● Task brief:
Retype only what runs from the first line of the listing to the line holding "Figure [TODO: poate", both included. Do not retype the pictures.
=== Data provided ===
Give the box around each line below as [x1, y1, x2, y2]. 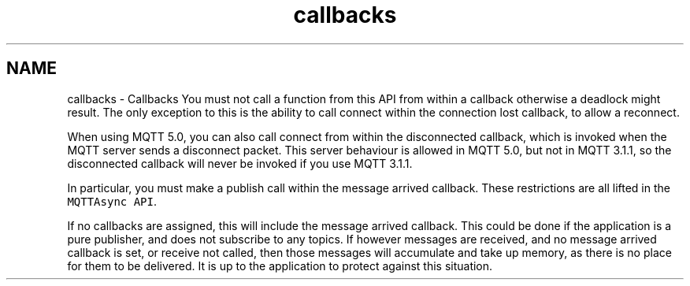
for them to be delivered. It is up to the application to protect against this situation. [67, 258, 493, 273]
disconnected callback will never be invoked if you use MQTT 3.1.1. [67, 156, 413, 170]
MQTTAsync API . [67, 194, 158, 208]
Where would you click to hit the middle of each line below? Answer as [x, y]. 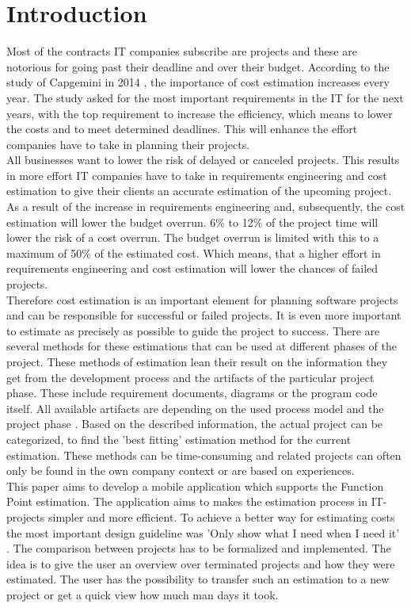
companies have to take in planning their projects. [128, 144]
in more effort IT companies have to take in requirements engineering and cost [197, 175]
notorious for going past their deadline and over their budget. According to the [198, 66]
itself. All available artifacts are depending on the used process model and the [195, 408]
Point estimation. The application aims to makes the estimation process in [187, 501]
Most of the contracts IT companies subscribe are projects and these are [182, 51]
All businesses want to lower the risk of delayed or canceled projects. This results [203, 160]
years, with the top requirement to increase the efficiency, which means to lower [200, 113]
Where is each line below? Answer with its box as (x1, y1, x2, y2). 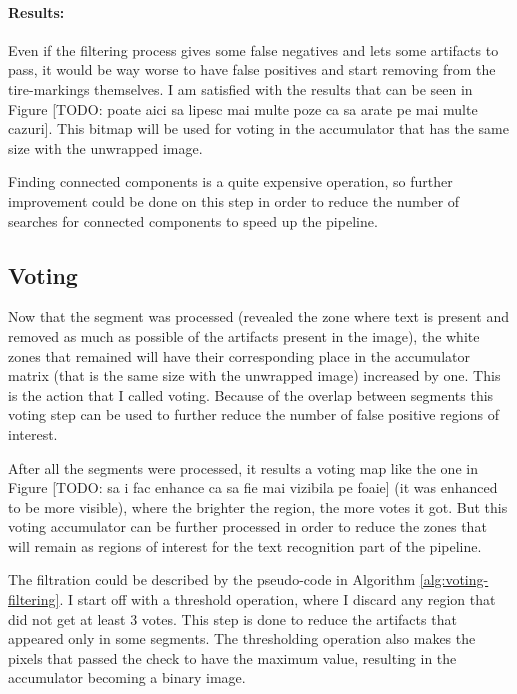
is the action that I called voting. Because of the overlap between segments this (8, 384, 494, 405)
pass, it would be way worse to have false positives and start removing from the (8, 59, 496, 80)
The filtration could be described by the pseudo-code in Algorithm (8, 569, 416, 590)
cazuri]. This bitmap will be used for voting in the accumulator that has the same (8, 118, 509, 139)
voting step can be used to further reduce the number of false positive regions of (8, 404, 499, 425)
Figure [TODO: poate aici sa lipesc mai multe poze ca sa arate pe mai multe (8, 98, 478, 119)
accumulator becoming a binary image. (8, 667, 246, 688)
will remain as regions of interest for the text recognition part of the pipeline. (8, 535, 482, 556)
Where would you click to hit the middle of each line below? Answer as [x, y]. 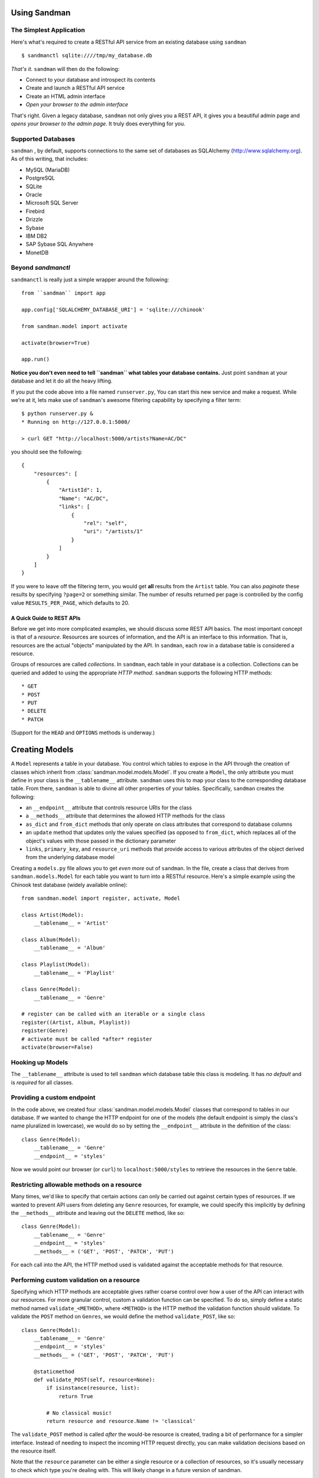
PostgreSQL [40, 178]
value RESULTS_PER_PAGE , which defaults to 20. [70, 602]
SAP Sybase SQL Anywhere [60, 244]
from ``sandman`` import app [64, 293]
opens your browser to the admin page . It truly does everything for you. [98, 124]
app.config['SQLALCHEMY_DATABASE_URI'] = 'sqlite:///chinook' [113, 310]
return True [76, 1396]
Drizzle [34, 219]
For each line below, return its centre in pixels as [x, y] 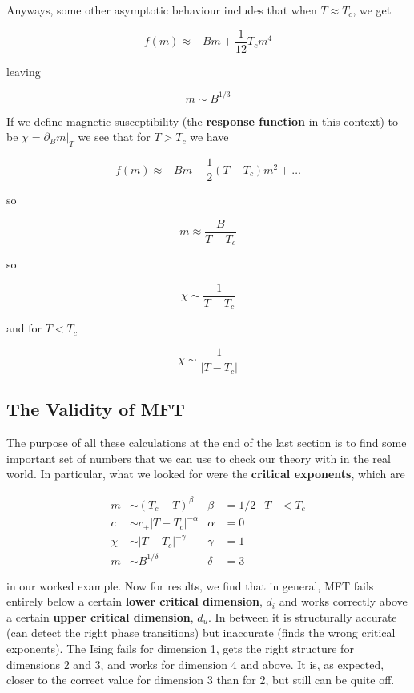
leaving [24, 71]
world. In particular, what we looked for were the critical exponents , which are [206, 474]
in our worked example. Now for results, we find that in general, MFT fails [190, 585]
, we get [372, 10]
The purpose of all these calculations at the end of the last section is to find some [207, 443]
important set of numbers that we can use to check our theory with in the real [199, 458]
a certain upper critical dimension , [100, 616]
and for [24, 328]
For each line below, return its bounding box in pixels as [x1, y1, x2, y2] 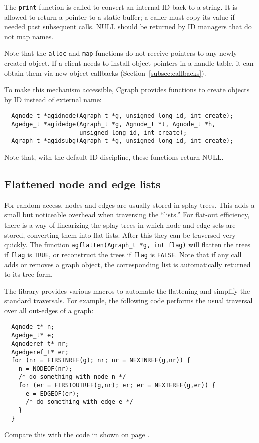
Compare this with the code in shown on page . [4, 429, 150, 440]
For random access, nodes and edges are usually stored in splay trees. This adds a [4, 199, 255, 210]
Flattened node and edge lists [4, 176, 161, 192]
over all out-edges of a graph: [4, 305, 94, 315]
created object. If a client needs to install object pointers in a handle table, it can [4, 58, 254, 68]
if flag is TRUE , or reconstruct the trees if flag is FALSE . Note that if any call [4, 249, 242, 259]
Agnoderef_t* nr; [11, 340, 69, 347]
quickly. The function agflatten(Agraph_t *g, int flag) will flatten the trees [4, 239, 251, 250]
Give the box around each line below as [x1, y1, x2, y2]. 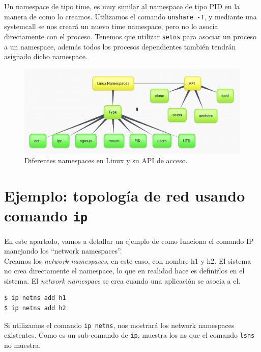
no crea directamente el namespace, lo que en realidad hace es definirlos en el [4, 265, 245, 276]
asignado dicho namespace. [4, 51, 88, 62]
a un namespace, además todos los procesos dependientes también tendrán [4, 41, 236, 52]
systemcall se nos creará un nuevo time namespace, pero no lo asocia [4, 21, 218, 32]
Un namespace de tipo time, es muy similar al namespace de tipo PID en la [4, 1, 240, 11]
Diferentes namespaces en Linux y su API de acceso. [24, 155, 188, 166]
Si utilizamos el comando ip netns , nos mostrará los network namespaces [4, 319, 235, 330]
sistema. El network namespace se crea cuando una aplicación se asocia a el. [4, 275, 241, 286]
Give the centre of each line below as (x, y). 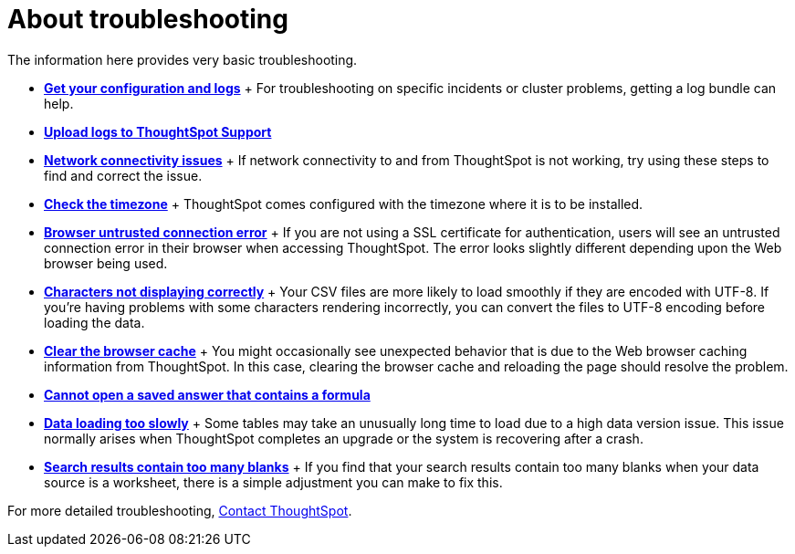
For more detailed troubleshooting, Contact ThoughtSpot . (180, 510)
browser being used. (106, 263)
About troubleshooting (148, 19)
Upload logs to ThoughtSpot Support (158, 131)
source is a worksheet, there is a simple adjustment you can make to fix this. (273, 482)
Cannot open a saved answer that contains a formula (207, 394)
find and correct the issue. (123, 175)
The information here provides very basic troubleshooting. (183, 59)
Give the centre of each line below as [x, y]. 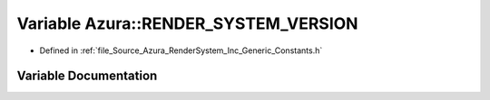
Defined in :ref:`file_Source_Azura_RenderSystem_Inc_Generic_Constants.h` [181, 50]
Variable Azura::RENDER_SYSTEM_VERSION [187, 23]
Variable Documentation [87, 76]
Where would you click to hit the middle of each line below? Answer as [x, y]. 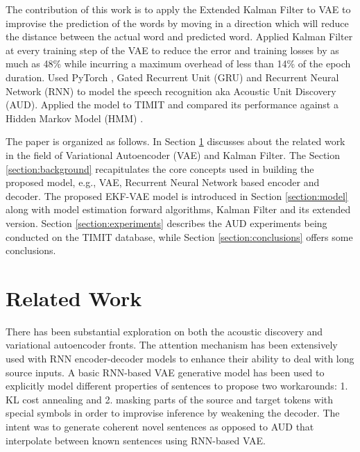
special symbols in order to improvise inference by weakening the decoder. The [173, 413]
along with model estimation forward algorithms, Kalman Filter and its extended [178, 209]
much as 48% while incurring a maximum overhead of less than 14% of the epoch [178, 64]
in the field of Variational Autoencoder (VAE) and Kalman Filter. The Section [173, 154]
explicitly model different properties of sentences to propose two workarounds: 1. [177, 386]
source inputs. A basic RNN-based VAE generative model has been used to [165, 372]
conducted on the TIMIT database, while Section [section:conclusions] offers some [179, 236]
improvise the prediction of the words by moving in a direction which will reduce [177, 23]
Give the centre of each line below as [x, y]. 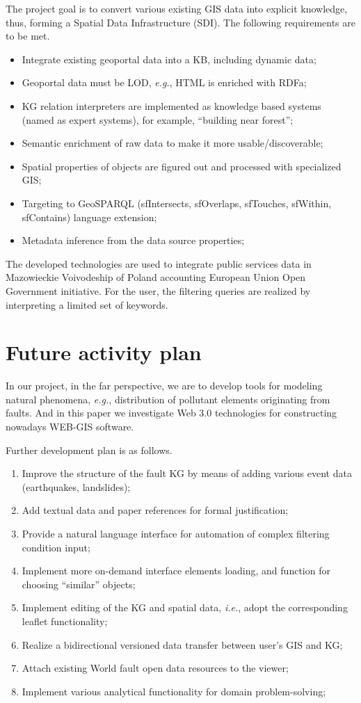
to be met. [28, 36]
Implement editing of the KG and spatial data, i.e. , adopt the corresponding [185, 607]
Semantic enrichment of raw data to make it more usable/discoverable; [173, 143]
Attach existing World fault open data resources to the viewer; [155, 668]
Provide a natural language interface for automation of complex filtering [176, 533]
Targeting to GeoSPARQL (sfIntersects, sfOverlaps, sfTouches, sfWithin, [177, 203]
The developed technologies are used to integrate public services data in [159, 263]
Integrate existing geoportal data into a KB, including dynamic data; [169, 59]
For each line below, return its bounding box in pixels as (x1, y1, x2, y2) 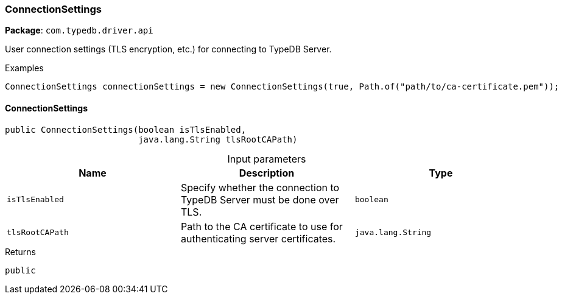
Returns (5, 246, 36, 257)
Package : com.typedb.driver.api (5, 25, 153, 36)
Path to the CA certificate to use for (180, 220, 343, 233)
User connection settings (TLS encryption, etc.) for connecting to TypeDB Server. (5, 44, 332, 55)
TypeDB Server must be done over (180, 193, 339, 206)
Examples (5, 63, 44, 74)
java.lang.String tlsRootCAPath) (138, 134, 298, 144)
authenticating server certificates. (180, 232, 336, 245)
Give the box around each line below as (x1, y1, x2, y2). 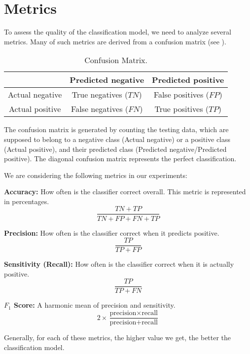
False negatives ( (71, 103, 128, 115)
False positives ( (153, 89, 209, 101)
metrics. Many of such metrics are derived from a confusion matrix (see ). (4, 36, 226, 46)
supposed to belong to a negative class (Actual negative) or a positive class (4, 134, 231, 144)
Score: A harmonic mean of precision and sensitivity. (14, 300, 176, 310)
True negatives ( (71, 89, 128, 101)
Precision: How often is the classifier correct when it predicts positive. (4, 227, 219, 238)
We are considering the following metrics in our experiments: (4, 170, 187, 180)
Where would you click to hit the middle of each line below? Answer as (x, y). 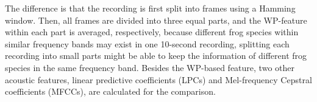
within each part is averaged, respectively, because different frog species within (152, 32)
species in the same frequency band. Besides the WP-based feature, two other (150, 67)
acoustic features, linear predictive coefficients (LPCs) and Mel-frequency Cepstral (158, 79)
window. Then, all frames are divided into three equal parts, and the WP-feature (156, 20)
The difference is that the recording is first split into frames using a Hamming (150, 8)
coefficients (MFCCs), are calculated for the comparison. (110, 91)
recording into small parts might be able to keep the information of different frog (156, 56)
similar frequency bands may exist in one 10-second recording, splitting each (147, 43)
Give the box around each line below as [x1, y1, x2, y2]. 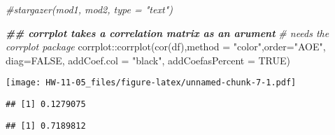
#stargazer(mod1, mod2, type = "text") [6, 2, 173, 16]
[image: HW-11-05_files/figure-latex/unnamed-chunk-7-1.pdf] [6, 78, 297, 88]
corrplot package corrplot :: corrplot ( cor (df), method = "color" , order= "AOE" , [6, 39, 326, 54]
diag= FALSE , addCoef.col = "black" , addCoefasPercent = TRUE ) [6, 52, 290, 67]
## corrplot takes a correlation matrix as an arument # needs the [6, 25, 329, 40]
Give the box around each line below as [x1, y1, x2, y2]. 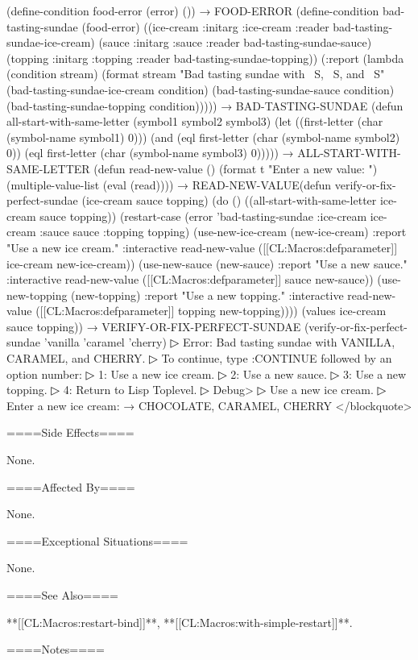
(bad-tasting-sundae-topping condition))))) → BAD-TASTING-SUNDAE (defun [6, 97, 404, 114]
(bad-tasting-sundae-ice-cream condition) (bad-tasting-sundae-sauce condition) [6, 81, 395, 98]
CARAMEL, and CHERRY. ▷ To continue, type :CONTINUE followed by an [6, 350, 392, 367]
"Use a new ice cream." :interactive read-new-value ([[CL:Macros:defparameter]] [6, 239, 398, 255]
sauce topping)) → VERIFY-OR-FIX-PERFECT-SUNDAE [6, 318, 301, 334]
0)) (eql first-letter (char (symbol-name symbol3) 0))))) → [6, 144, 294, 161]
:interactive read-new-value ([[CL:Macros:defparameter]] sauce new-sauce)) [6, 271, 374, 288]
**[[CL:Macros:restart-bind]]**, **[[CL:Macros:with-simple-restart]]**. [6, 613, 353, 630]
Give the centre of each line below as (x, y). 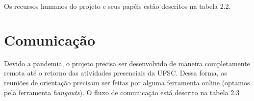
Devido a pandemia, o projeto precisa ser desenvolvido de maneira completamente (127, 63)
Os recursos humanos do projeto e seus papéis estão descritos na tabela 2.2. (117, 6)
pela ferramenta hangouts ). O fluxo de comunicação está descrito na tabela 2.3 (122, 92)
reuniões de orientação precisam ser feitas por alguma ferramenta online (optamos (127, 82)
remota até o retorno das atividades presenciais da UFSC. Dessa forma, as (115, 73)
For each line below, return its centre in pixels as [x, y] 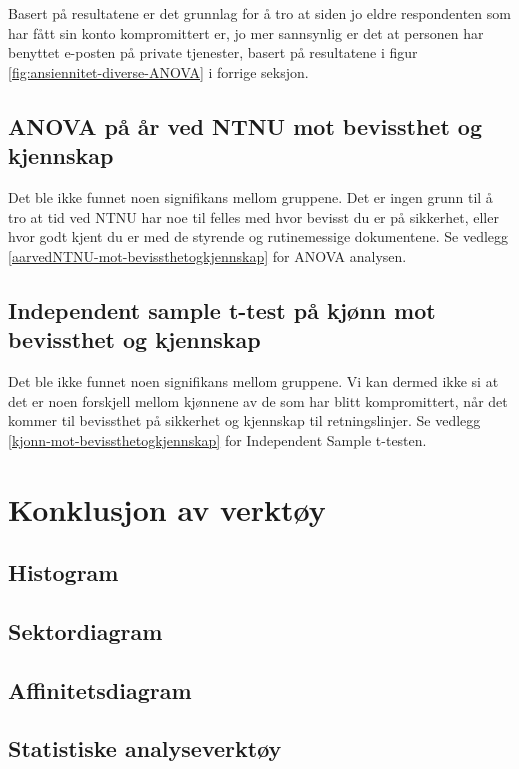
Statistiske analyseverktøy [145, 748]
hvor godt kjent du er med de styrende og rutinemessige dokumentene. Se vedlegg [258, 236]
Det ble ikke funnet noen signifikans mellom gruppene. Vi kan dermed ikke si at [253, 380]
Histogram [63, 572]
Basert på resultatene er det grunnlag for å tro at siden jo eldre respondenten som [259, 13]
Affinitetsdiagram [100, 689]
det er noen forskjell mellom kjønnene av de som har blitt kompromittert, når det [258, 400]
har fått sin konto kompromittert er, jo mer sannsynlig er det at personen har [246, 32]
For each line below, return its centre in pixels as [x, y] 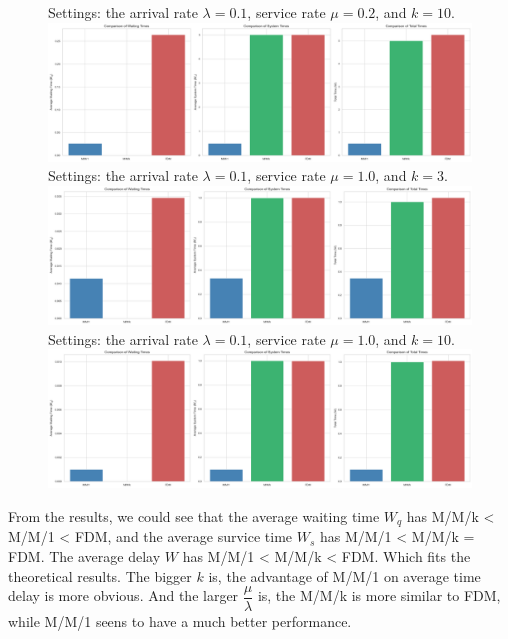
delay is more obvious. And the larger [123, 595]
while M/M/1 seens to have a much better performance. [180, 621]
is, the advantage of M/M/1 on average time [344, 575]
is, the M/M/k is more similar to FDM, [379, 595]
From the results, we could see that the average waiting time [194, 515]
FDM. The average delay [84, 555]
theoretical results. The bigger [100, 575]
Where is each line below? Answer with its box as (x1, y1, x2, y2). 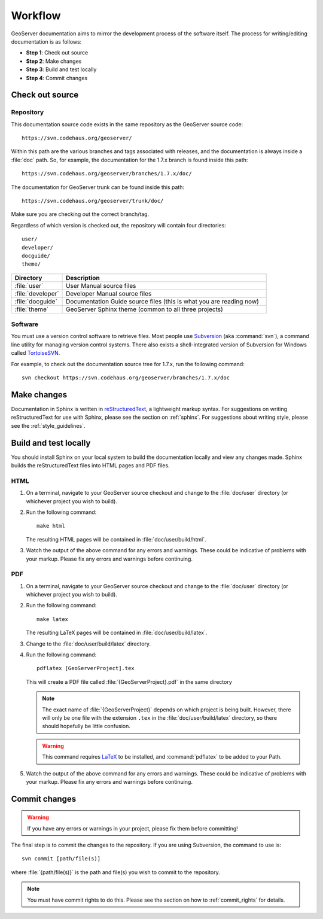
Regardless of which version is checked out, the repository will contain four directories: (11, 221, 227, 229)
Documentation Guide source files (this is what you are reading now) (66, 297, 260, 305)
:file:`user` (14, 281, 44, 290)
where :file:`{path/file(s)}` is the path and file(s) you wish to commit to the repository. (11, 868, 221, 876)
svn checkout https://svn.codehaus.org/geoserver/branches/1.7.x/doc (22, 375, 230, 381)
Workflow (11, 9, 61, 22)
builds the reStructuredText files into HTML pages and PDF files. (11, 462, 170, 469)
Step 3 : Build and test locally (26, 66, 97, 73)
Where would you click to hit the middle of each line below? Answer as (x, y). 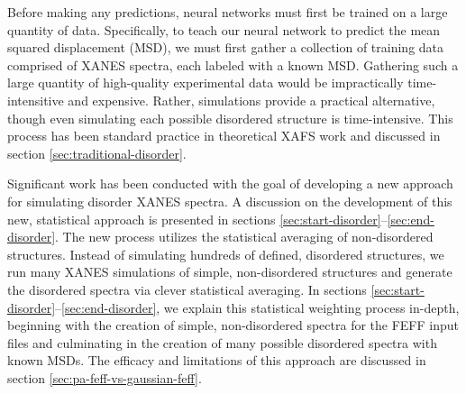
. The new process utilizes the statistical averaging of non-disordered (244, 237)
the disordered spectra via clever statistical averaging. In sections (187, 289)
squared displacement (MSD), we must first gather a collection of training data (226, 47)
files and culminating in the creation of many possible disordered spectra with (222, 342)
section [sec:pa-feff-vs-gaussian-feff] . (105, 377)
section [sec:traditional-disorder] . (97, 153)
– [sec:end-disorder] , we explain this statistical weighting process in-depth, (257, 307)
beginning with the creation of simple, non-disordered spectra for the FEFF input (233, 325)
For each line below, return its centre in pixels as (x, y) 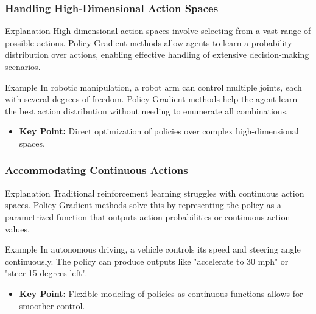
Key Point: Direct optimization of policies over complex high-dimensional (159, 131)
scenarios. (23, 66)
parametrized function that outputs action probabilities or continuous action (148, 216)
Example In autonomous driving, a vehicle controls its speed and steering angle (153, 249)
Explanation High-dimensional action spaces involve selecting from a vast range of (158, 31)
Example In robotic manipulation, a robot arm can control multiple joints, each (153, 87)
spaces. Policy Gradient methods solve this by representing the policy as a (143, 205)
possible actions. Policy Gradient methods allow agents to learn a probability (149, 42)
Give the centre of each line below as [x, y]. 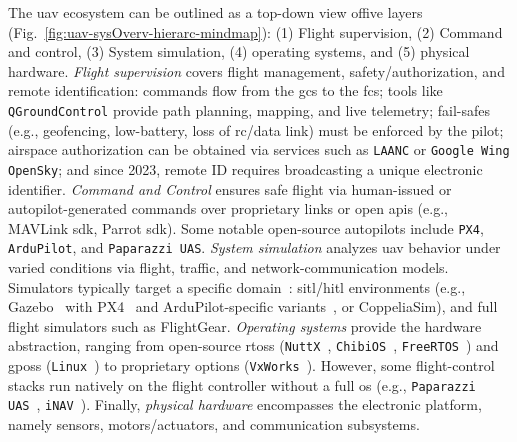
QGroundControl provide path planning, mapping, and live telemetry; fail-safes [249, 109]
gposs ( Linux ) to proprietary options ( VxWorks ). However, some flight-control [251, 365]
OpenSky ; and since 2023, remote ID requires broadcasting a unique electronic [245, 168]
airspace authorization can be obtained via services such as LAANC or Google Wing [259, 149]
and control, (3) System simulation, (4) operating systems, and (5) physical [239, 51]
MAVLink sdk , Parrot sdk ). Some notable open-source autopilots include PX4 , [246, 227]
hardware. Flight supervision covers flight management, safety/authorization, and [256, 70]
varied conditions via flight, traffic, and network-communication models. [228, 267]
===
● Answer to the exercise:
Give the box around each line below as [x1, y1, x2, y2]. 
for them to be delivered. It is up to the application to protect against this situation. [67, 258, 493, 273]
disconnected callback will never be invoked if you use MQTT 3.1.1. [67, 156, 413, 170]
MQTTAsync API . [67, 194, 158, 208]
Where would you click to hit the middle of each line below? Answer as [x, y]. 
companies have to take in planning their projects. [128, 144]
in more effort IT companies have to take in requirements engineering and cost [197, 175]
notorious for going past their deadline and over their budget. According to the [198, 66]
itself. All available artifacts are depending on the used process model and the [195, 408]
Point estimation. The application aims to makes the estimation process in [187, 501]
Most of the contracts IT companies subscribe are projects and these are [182, 51]
All businesses want to lower the risk of delayed or canceled projects. This results [203, 160]
years, with the top requirement to increase the efficiency, which means to lower [200, 113]
Where is each line below? Answer with its box as (x1, y1, x2, y2). 
is the action that I called voting. Because of the overlap between segments this (8, 384, 494, 405)
pass, it would be way worse to have false positives and start removing from the (8, 59, 496, 80)
The filtration could be described by the pseudo-code in Algorithm (8, 569, 416, 590)
cazuri]. This bitmap will be used for voting in the accumulator that has the same (8, 118, 509, 139)
voting step can be used to further reduce the number of false positive regions of (8, 404, 499, 425)
Figure [TODO: poate aici sa lipesc mai multe poze ca sa arate pe mai multe (8, 98, 478, 119)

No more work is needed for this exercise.